Images by author: How your modelBuild repo should look like before (left) and after updating it (right)

You can find the example ML pipeline in pipeline.py. It has 2 simple steps:

PrepareData gets the dataset from sklearn and splits it into train/test sets
TrainEvaluateRegister trains a Random Forest model, logs parameters, metrics, and the model into MLflow.

At line 22 of pipeline.py, make sure you add your MLflow load balancer URI to the pipeline parameter. It will be passed to TrainEvaluateRegister so it knows where to point to find MLflow.

You can now push the updated code to the main branch of the repo.

Image by author: Your pipeline will be updated and take a few minutes to execute.

From now on, the pipeline will register a new model version in MLflow at each execution.

To further automate, you can schedule the pipeline with Amazon EventBridge, or use other type of triggers with the start_pipeline_execution method.

Step 3: Deploying the MLflow models into production with the modelDeploy pipeline

We can now bring new model versions to the MLflow model registry, and will use the modelDeploy side of the MLOps project to deploy them into production.

Pushing the inference container image to ECR

Alongside the ML model, we need a container image to handle the inference in our SageMaker Endpoint. Let’s push the one provided by MLflow into ECR. Make sure this is done in the same AWS region as your MLOps project is in.

In my case, I push it from my laptop using the following commands:

pip install -q mlflow==1.23.1mlflow sagemaker build-and-push-container

Updating the modelDeploy repo

Next, you can update the modelDeploy repo with the code from this folder.

Images by author: How your modelDeploy repo should look like before (left) and after updating it (right)

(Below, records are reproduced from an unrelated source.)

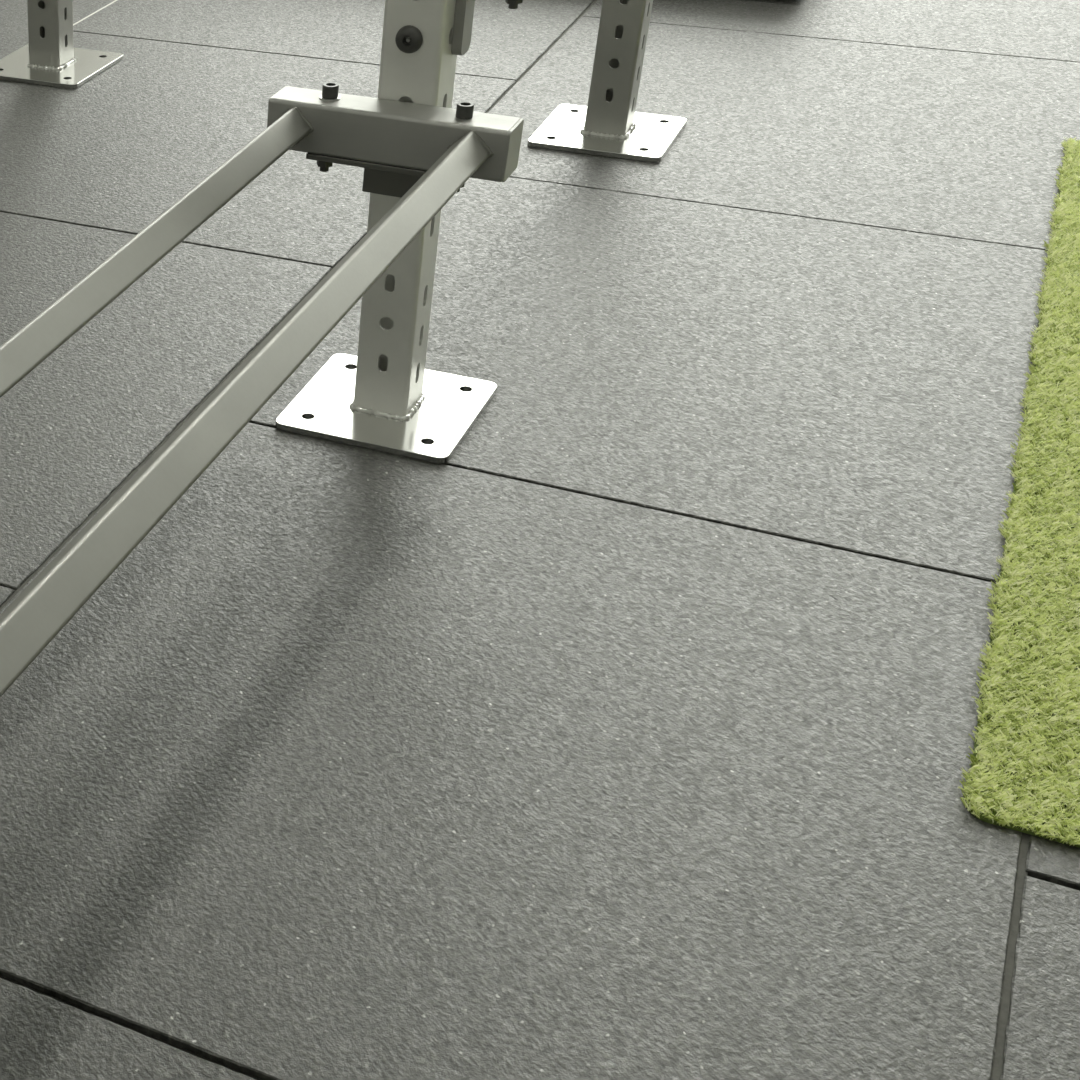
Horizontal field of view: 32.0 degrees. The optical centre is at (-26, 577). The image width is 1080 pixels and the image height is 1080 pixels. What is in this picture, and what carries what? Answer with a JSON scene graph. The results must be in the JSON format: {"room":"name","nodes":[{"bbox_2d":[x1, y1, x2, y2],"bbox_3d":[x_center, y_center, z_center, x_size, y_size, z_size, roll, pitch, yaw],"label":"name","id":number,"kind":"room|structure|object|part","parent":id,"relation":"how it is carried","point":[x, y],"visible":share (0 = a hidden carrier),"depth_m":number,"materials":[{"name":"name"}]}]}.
{"room":"gym","nodes":[
{"label":"gym","id":0,"kind":"room"},
{"bbox_2d":[0,0,1079,1079],"bbox_3d":[1.878,-1.202,3.685,17.100,0.060,18.650,16,38,27],"label":"floor","id":1,"kind":"structure","parent":0,"point":[621,733],"depth_m":1.91,"materials":[{"name":"rubber"}]},
{"bbox_2d":[0,0,122,88],"bbox_3d":[0.100,-2.069,2.928,0.229,2.399,0.229,16,38,27],"label":"upright","id":2,"kind":"object","parent":1,"relation":"on","point":[50,57],"visible":1,"depth_m":3.53,"materials":[{"name":"metal"}]},
{"bbox_3d":[0.100,-2.073,2.925,0.072,2.391,0.072,16,38,27],"label":"post","id":3,"kind":"part","parent":2,"relation":"part of","materials":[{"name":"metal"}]},
{"bbox_3d":[0.161,-1.071,3.582,0.229,0.008,0.229,16,38,27],"label":"plate","id":4,"kind":"part","parent":2,"relation":"part of","materials":[{"name":"metal"}]},
{"bbox_2d":[275,0,496,463],"bbox_3d":[0.482,-1.226,1.603,0.229,2.399,0.229,16,38,27],"label":"upright","id":5,"kind":"object","parent":1,"relation":"on","point":[383,398],"visible":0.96,"depth_m":2.17,"materials":[{"name":"metal"}]},
{"bbox_2d":[0,82,523,696],"bbox_3d":[0.077,-0.104,1.442,0.288,0.132,1.676,16,38,26],"label":"shelf","id":6,"kind":"object","parent":5,"relation":"attached to","point":[421,155],"visible":1,"depth_m":1.66,"materials":[{"name":"metal"}]},
{"bbox_3d":[-0.033,-0.130,1.463,0.046,0.059,1.620,16,38,27],"label":"rail","id":7,"kind":"part","parent":6,"relation":"part of","materials":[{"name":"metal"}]},
{"bbox_2d":[319,95,339,101],"bbox_3d":[0.419,-0.566,2.022,0.024,0.002,0.024,17,38,26],"label":"washer","id":8,"kind":"object","parent":6,"relation":"in","point":[320,97],"depth_m":2.01,"materials":[{"name":"silver metal"}]},
{"bbox_3d":[0.487,-0.490,2.019,0.188,0.007,0.047,16,38,26],"label":"clamp plate","id":9,"kind":"part","parent":6,"relation":"part of","materials":[{"name":"metal"}]},
{"bbox_3d":[0.543,-0.227,2.257,0.229,0.008,0.229,16,38,27],"label":"plate","id":10,"kind":"part","parent":5,"relation":"part of","materials":[{"name":"metal"}]},
{"bbox_3d":[0.482,-1.229,1.601,0.072,2.391,0.072,16,38,27],"label":"post","id":11,"kind":"part","parent":5,"relation":"part of","materials":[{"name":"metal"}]},
{"bbox_2d":[505,0,522,8],"bbox_3d":[0.551,-0.724,2.004,0.288,0.105,0.055,16,38,27],"label":"crossbeam","id":12,"kind":"object","parent":5,"relation":"attached to","point":[513,4],"visible":1,"depth_m":2.00,"materials":[{"name":"metal"}]},
{"bbox_2d":[527,0,686,161],"bbox_3d":[1.075,-1.799,2.423,0.229,2.399,0.229,16,38,27],"label":"upright","id":13,"kind":"object","parent":1,"relation":"on","point":[609,125],"visible":1,"depth_m":3.01,"materials":[{"name":"metal"}]},
{"bbox_3d":[1.136,-0.800,3.077,0.229,0.008,0.229,16,38,27],"label":"plate","id":14,"kind":"part","parent":13,"relation":"part of","materials":[{"name":"metal"}]},
{"bbox_3d":[1.075,-1.802,2.421,0.072,2.391,0.072,16,38,27],"label":"post","id":15,"kind":"part","parent":13,"relation":"part of","materials":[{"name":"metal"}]},
{"bbox_2d":[958,137,1079,847],"bbox_3d":[1.657,-0.185,2.095,0.662,0.003,1.930,16,38,27],"label":"artificial turf","id":16,"kind":"object","parent":1,"relation":"on","point":[1023,776],"visible":1,"depth_m":1.81,"materials":[{"name":"green plastic"}]}
]}

In buildspec.yml, you can define the model version to deploy into production. You will also need to input your MLflow load balancer URI, and Inference container URI.

I updated build.py to get the chosen model version binary from MLflow, and upload its model.tar.gz to S3.

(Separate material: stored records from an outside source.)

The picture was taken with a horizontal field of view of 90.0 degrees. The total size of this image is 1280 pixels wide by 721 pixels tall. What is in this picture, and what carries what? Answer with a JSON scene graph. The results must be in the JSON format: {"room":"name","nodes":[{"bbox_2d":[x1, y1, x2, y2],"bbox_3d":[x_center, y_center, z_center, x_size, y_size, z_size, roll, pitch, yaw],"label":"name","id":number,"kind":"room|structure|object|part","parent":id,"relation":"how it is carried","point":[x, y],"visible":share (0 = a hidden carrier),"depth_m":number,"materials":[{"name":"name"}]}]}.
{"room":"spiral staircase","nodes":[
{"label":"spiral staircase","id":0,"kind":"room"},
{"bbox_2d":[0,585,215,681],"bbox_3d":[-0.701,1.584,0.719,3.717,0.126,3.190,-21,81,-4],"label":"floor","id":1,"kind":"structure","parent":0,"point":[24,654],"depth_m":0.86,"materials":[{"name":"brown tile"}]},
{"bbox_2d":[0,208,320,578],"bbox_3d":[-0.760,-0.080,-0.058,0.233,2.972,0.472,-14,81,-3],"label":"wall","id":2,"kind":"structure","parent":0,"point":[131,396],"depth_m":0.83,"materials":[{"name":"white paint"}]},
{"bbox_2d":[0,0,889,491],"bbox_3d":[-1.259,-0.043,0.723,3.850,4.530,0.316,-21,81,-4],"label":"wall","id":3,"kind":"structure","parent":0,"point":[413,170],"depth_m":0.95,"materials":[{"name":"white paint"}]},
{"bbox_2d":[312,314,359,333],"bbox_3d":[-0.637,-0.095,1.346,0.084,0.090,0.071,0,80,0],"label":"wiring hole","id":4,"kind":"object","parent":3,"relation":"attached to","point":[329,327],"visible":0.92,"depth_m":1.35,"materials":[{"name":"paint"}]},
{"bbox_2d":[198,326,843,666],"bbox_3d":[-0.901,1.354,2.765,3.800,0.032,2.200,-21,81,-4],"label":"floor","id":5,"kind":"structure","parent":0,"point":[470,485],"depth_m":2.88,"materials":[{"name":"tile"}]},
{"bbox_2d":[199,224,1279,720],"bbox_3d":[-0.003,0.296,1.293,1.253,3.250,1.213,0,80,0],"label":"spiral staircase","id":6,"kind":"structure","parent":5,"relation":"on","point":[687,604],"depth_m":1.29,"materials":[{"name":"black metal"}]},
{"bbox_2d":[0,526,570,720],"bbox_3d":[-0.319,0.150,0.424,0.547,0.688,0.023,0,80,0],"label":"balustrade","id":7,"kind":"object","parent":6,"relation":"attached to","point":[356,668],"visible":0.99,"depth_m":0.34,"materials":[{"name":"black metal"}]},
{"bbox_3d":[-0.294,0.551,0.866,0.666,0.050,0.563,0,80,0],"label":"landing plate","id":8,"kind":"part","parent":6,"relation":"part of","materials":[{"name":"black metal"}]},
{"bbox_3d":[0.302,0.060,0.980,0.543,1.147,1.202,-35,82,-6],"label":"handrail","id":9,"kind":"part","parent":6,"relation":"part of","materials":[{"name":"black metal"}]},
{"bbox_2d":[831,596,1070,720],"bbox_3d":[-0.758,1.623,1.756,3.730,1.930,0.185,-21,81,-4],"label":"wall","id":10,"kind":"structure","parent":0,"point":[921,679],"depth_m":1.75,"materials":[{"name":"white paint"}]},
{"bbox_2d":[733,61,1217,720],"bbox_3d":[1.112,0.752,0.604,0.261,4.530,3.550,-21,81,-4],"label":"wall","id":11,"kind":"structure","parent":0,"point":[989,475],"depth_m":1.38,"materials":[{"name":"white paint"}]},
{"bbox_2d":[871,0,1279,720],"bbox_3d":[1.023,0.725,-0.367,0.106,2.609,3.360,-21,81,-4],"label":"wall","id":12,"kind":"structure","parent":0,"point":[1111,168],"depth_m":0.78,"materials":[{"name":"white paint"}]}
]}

This is done by mlflow_handler.py, which also transitions model stages in MLflow, as models go through the modelDeploy Pipeline.

Triggering the deployment

You can now push the code to the main branch of the repo, which will trigger the modelDeploy pipeline in CodePipeline. Once testing is successful in staging, you can navigate to the CodePipeline console and manually approve the endpoint to go to production.